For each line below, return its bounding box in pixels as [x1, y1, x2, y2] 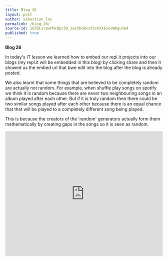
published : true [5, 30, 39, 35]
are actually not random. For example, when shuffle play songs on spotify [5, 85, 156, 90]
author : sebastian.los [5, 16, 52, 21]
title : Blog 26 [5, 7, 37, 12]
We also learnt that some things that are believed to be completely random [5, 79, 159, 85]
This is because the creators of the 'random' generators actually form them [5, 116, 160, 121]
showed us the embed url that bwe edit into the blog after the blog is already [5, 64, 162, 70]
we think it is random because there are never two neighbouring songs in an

---

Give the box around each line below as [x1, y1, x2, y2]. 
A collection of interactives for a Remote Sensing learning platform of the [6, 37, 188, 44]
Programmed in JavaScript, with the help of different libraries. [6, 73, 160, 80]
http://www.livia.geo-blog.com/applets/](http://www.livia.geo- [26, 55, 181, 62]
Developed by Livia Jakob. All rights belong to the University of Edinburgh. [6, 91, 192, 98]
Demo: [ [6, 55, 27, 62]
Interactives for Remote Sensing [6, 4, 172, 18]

* * *

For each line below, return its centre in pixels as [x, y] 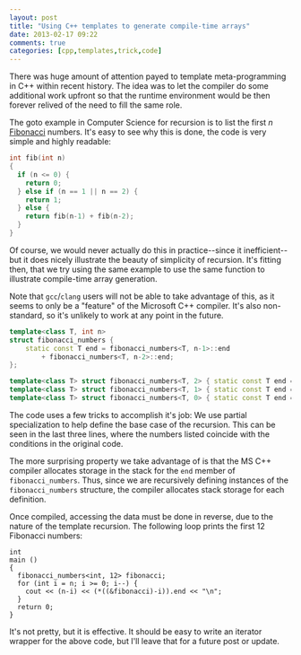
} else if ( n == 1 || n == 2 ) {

### [The task]
Extract, without any images, the part of the material above that opens with the line containing "For each line below, return its bounding" and closes with the line containing "we think it", both lines included.

### [Answer below]
For each line below, return its bounding box in pixels as [x1, y1, x2, y2] 
published : true [5, 30, 39, 35]
are actually not random. For example, when shuffle play songs on spotify [5, 85, 156, 90]
author : sebastian.los [5, 16, 52, 21]
title : Blog 26 [5, 7, 37, 12]
We also learnt that some things that are believed to be completely random [5, 79, 159, 85]
This is because the creators of the 'random' generators actually form them [5, 116, 160, 121]
showed us the embed url that bwe edit into the blog after the blog is already [5, 64, 162, 70]
we think it is random because there are never two neighbouring songs in an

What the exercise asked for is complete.